One has to wonder why Bud Selig would reject a reported $3 billion deal which would have made the Dodgers the highest paid baseball team when it comes to TV agreements. The faint whispers coming out of the Dodgers rejected agreement with Fox sounds similar to the deal originally reported between the Rangers and Fox last year. Original reports claiming 20 years and $3 billion were later trimmed down to $1.5 billion over 20 years. The Rangers will benefit by an annual revenue stream of nearly $80 million during their agreement.

If reports about the Dodgers deal are true LA will gain to receive over $150 million annually. Compare those agreements with Rockies current deal valued at $20 million per year, the Monforts can barely afford two Aaron Cooks compared to the McCourt’s buying 3 A-Rod’s, 2 Teixeira's and 7 divorce attorneys. 

 

Want to know how the other half lives? Look at the New York Yankees who receive $80 million from YES network to broadcast up to 141 games, AND THEN, earn another $13 million from local station My9 to air the remaining 21 games. No wonder they can afford to pay (insert overpaid overhyped player’s name here __________).

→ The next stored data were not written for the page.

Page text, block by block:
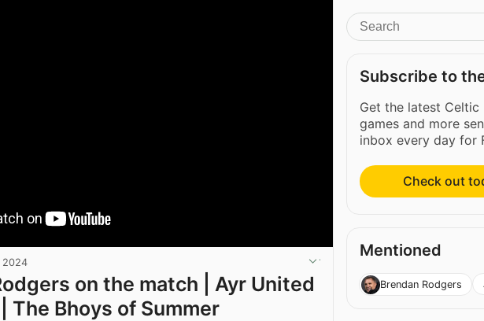
2024
on the match | Ayr United
The Bhoys of Summer
Subscribe to
Get the latest Celtic
games and more
inbox every day for
Check out
Mentioned
Brendan Rodgers
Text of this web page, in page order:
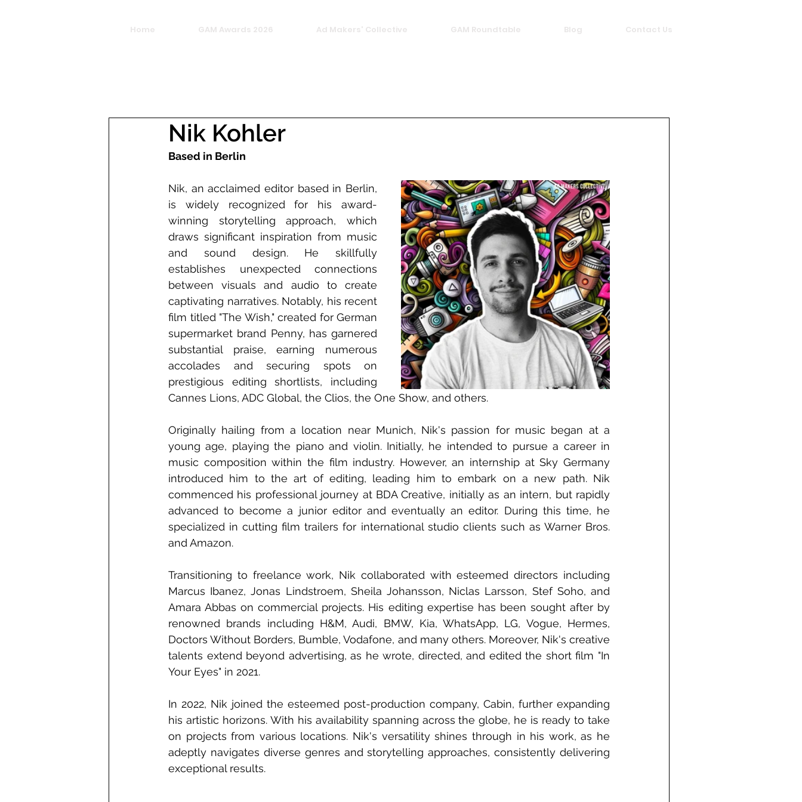
Home GAM Awards 2026 Ad Makers' Collective GAM Roundtable Blog Contact Us
Nik Kohler
Based in Berlin
Nik, an acclaimed editor based in Berlin,
is widely recognized for his award-
winning storytelling approach, which
draws significant inspiration from music
and sound design. He skillfully
establishes unexpected connections
between visuals and audio to create
captivating narratives. Notably, his recent
film titled "The Wish," created for German
supermarket brand Penny, has garnered
substantial praise, earning numerous
accolades and securing spots on
prestigious editing shortlists, including
Cannes Lions, ADC Global, the Clios, the One Show, and others.
Originally hailing from a location near Munich, Nik's passion for music began at a
young age, playing the piano and violin. Initially, he intended to pursue a career in
music composition within the film industry. However, an internship at Sky Germany
introduced him to the art of editing, leading him to embark on a new path. Nik
commenced his professional journey at BDA Creative, initially as an intern, but rapidly
advanced to become a junior editor and eventually an editor. During this time, he
specialized in cutting film trailers for international studio clients such as Warner Bros.
and Amazon.
Transitioning to freelance work, Nik collaborated with esteemed directors including
Marcus Ibanez, Jonas Lindstroem, Sheila Johansson, Niclas Larsson, Stef Soho, and
Amara Abbas on commercial projects. His editing expertise has been sought after by
renowned brands including H&M, Audi, BMW, Kia, WhatsApp, LG, Vogue, Hermes,
Doctors Without Borders, Bumble, Vodafone, and many others. Moreover, Nik's creative
talents extend beyond advertising, as he wrote, directed, and edited the short film "In
Your Eyes" in 2021.
In 2022, Nik joined the esteemed post-production company, Cabin, further expanding
his artistic horizons. With his availability spanning across the globe, he is ready to take
on projects from various locations. Nik's versatility shines through in his work, as he
adeptly navigates diverse genres and storytelling approaches, consistently delivering
exceptional results.
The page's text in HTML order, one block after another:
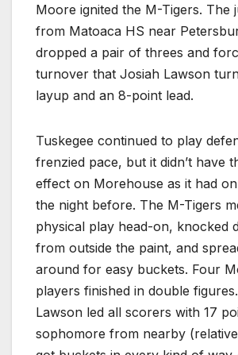
Moore ignited the M-Tigers. The
from Matoaca HS near
dropped a pair of threes and
turnover that Josiah Lawson
layup and an 8-point lead.
Tuskegee continued to play
frenzied pace, but it didn’t have
effect on Morehouse as it had
the night before. The M-Tigers
physical play head-on, knocked
from outside the paint, and
around for easy buckets. Four
players finished in double
Lawson led all scorers with 17
sophomore from nearby
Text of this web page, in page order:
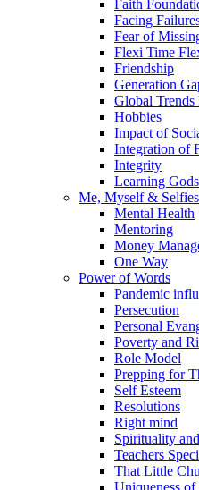
Faith
Facing
Fear of
Flexi Time
Friendship
Generation
Global Trends
Hobbies
Impact of
Integration of
Integrity
Learning
Me, Myself & Selfies
Mental Health
Mentoring
Money
One Way
Power of Words
Pandemic
Persecution
Personal
Poverty and
Role Model
Prepping for
Self Esteem
Resolutions
Right mind
Spirituality
Teachers
That Little
Uniqueness of
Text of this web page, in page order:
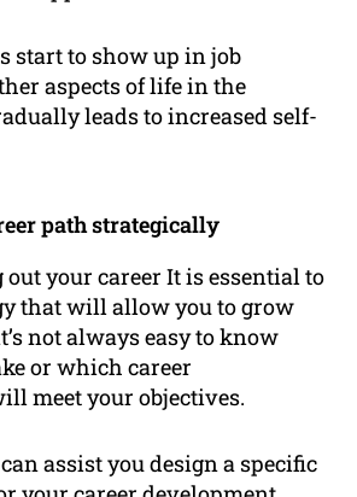
start to show up in job
aspects of life in the
leads to increased self-
path strategically
your career It is essential to
that will allow you to grow
not always easy to know
or which career
meet your objectives.
assist you design a specific
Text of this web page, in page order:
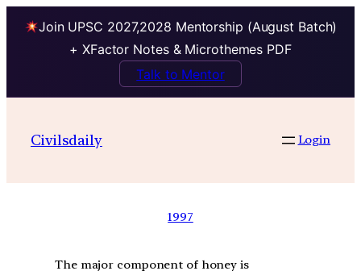
Join UPSC 2027,2028 Mentorship (August Batch)
+ XFactor Notes & Microthemes PDF
Talk to Mentor
Civilsdaily Login
1997
The major component of honey is
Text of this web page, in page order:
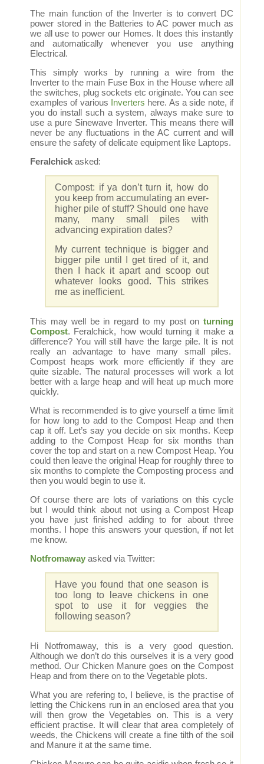
The main function of the Inverter is to convert DC
power stored in the Batteries to AC power much as
we all use to power our Homes. It does this instantly
and automatically whenever you use anything
Electrical.
This simply works by running a wire from the
Inverter to the main Fuse Box in the House where all
the switches, plug sockets etc originate. You can see
examples of various Inverters here. As a side note, if
you do install such a system, always make sure to
use a pure Sinewave Inverter. This means there will
never be any fluctuations in the AC current and will
ensure the safety of delicate equipment like Laptops.
Feralchick asked:
Compost: if ya don’t turn it, how do
you keep from accumulating an ever-
higher pile of stuff? Should one have
many, many small piles with
advancing expiration dates?
My current technique is bigger and
bigger pile until I get tired of it, and
then I hack it apart and scoop out
whatever looks good. This strikes
me as inefficient.
This may well be in regard to my post on turning
Compost. Feralchick, how would turning it make a
difference? You will still have the large pile. It is not
really an advantage to have many small piles.
Compost heaps work more efficiently if they are
quite sizable. The natural processes will work a lot
better with a large heap and will heat up much more
quickly.
What is recommended is to give yourself a time limit
for how long to add to the Compost Heap and then
cap it off. Let’s say you decide on six months. Keep
adding to the Compost Heap for six months than
cover the top and start on a new Compost Heap. You
could then leave the original Heap for roughly three to
six months to complete the Composting process and
then you would begin to use it.
Of course there are lots of variations on this cycle
but I would think about not using a Compost Heap
you have just finished adding to for about three
months. I hope this answers your question, if not let
me know.
Notfromaway asked via Twitter:
Have you found that one season is
too long to leave chickens in one
spot to use it for veggies the
following season?
Hi Notfromaway, this is a very good question.
Although we don’t do this ourselves it is a very good
method. Our Chicken Manure goes on the Compost
Heap and from there on to the Vegetable plots.
What you are refering to, I believe, is the practise of
letting the Chickens run in an enclosed area that you
will then grow the Vegetables on. This is a very
efficient practise. It will clear that area completely of
weeds, the Chickens will create a fine tilth of the soil
and Manure it at the same time.
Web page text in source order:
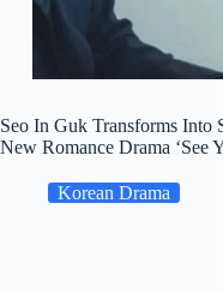
Seo In Guk Transforms Into
New Romance Drama ‘See
Korean Drama
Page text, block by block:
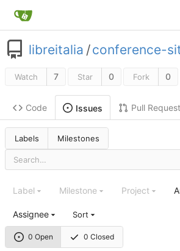
libreitalia /conference-
Watch 7 Star 0 Fork 0
Code Issues Pull
Labels Milestones
0 Open 0 Closed
Label Milestone Project
Assignee Sort
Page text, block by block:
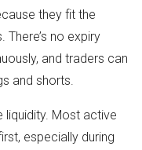
they fit the
no expiry
and traders can
and shorts.
Most active
especially during
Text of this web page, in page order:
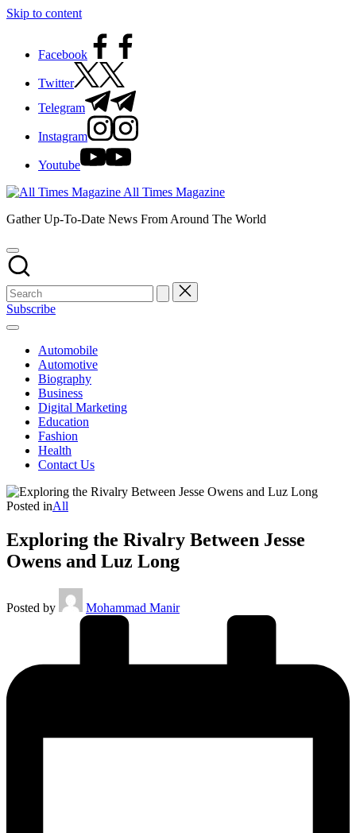
Skip to content
Facebook
Twitter
Telegram
Instagram
Youtube
All Times Magazine
Gather Up-To-Date News From Around The World
Subscribe
Automobile
Automotive
Biography
Business
Digital Marketing
Education
Fashion
Health
Contact Us
Posted inAll
Exploring the Rivalry Between Jesse
Owens and Luz Long
Posted by Mohammad Manir

Remember the good old days when ticket and hot dog sales determine payroll for a team? Well old-timer they still do, but now there’s another form of revenue and that doesn’t include money from MLB’s Advanced Media. In 2004 the cash strapped Rockies sold a 15% interest in the team to Rupert Murdock’s Fox Sports for $20 million and then signed a 10 year $200 million dollar television deal.

Yankeesmillionscopy_medium

The good news for Rockies

 fans is the deal ends in 2014 and the value of local television contracts has risen significantly. Not only are the value of local deals on the rise, but FSRM (now known as Root) has a rival network ready to compete for the rights to broadcast Rockies games. Altitude sports was still in its infancy of negotiations with Comcast when the Monforts cashed Rupert’s first check. The Avalanche and Nuggets affiliate are sure to covet a summer full of programming to attract additional viewers.

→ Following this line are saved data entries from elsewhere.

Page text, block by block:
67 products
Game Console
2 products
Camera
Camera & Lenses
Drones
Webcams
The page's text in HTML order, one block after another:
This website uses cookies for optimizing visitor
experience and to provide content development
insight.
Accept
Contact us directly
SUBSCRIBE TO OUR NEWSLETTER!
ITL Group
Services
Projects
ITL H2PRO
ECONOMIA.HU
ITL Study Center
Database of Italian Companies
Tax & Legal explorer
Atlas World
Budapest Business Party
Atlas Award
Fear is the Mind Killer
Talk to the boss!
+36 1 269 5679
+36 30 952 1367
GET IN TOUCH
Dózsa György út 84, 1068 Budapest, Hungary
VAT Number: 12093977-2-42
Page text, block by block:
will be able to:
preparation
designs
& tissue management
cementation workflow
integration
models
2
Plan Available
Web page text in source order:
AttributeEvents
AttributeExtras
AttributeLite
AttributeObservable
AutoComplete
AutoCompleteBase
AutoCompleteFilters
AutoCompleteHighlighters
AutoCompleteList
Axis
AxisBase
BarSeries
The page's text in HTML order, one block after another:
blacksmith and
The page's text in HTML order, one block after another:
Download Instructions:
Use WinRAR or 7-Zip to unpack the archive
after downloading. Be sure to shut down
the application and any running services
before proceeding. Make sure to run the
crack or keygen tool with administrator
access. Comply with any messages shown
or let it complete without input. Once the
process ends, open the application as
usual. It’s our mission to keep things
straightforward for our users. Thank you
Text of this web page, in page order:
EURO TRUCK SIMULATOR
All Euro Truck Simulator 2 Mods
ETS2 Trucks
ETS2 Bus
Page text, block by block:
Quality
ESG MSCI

Think the extensions signed by CarGo and Tulo were the result of recent playoff runs? The truth is the Rockies Front Office was most likely expecting a huge payoff in local television dollar. Denver is the 10th ranked television market in the US which would put the Rockies projected value somewhere near the Washington Nationals agreement at $28 million, however the Nationals deal was signed way back in 2005.

The state of current deals and the Rockies recent success, and the presence of competing network Altitude Sports could push the value of the deal well over rival San Francisco Giants $30 million annual agreement. What do you think the Rockies could afford with the money from it’s new TV deal?

Eat. Drink. Be Merry. But the above FanPost does not necessarily reflect the attitudes, opinions, or views of Purple Row's staff (unless, of course, it's written by the staff [and even then, it still might not]).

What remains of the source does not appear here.